Zia melepaskannya dan tersenyum, ia menatap wajah Zara yang sudah memerah bak telur rebus. Laki-laki itu menatapnya tanpa berkedip, menikmati setiap inci yang ada pada dirinya. Semakin lama, Zara merasakan suhu tubuhnya meningkat dan dengan cepat meneggelamkan wajahnya di balik selimut. Hal tersebut mengundang tawa dari sang suami.

"Berhenti tertawa." Jerit Zara dengan suara yang sedikit teredam.

Zia masih saja tertawa, ia membalikan badan Zara menghadapnya dan memeluknya dengan lembut.

"Tidurlah.." Ucapnya dan kembali mengecup bibir merah milik Zia itu sekilas, lalu memejamkan matanya.

Hari ini sungguh hari terberat bagi Zara, ia tidak bisa mengontrol dirinya sendiri. Jantungnya tak pernah berhenti untuk melakukan senam, dan Zia pun tak pernah membiarkannya tenang. Ia sering mendengar jika awal pernikahan itu masa dimana membangun cinta dan kasih sayang. Dan ia merasakan hubungan yang coba Zia bangun bersamanya.

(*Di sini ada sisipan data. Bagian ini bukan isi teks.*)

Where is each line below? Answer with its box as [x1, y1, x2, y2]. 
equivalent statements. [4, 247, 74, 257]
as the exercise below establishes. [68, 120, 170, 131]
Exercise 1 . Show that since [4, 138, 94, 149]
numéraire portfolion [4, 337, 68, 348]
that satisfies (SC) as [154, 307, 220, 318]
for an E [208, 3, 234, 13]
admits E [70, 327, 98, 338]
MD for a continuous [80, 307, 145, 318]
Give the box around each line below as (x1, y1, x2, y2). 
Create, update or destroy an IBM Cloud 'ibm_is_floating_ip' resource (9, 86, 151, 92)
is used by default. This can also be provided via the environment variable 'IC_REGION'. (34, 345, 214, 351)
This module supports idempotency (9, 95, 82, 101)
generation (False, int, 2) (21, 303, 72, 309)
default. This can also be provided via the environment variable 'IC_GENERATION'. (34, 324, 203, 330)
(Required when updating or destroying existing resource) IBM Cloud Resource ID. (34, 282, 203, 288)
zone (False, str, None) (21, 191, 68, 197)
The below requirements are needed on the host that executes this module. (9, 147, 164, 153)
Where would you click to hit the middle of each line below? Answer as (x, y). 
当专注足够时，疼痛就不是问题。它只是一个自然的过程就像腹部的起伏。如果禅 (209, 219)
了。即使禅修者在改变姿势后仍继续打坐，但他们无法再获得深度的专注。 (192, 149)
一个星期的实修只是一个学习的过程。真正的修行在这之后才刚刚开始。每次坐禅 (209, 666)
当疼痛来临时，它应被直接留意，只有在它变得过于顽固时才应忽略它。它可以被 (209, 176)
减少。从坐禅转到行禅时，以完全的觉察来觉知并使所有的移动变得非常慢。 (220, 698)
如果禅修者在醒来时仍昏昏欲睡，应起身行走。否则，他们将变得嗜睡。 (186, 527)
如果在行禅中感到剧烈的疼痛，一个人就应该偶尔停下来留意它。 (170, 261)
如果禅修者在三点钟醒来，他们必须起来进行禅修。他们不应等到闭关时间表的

Zara hanya mampu mengadu dan meminta untuk diberikan hubungan yang berkah dan harmonis bersama Zia. Harapannya, ia hanya dapat melabuhkan satu cintanya pada laki-laki bermata cokelat itu. Semoga ia dapat membersamai dalam suka maupun duka, hingga ia menjadi tua bersama.

Gadis itu masih belum bisa mengendalikan hati dan jantungnya yang sedang berlari kencang atas perbuatan Zia. Dan ia belum bisa menutup matanya untuk menuju malam yang panjang penuh kedamaian. "Hey..." Panggilnya pada Zia, namun tak ada balasan.

"Zia.." Panggilnya lagi, kali ini yang terdengar hanyalah geraman. "Kau belum tidur?" Tanyanya.

Zia membuka matanya, menatap manik mata yang sungguh cantik itu. Gelengan kepala yang ia lakukan sebagai isyaratnya, "Cepatlah tidur.. Hari ini kau telah berjuang keras untuk menemaniku. Besok kita harus bangun pagi.." Ucapnya berbisik tepat di telinga Zara. Lalu, ia merekatkan pelukannya hingga telinga Zara tepat berada di dada suaminya itu.

Zara dapat mendengar dengan jelas irama yang ditimbulkan jantung Zia, "Suara jantungmu keras sekali.." Gumamnya namun suara itu masih biaa terdengar oleh Zia.

"Jantung ini hanya berdetak cepat ketika kau berada di sampingku, berada dalam jangkauan pandangku. Karena kamu adalah salah satu alasanku untuk terus melakukan yang terbaik." Ucapnya, Zara tersenyum. Lalu ia mengecup bibir Zia sekilas, lalu memejamkan matanya.

Zia yang sudah mulai mengantuk itu kembali membuka mata tak percaya, "Apa yang kau lakukan?" Tanyanya, namun tak ada reaksi sama sekali dari seseorang yang sedang ia peluk itu. "Zara.. lakukan sekali lagi." Pintanya.

"Berisik, cepat tidur. Kita harus bangun pagi.." Omelnya dengan mata yang masih tertutup.

Gadis itu dapat merasakan dirinya dipeluk semakin erat, dan beberapa kali dihadiahi ciuman di keningnya. Ia dapat merasakan luapan kebahagiaan Zia, dan ia hanya tersenyum tak menanggapi. Karena ia terlalu takut, semua ini hanyalah mimpi.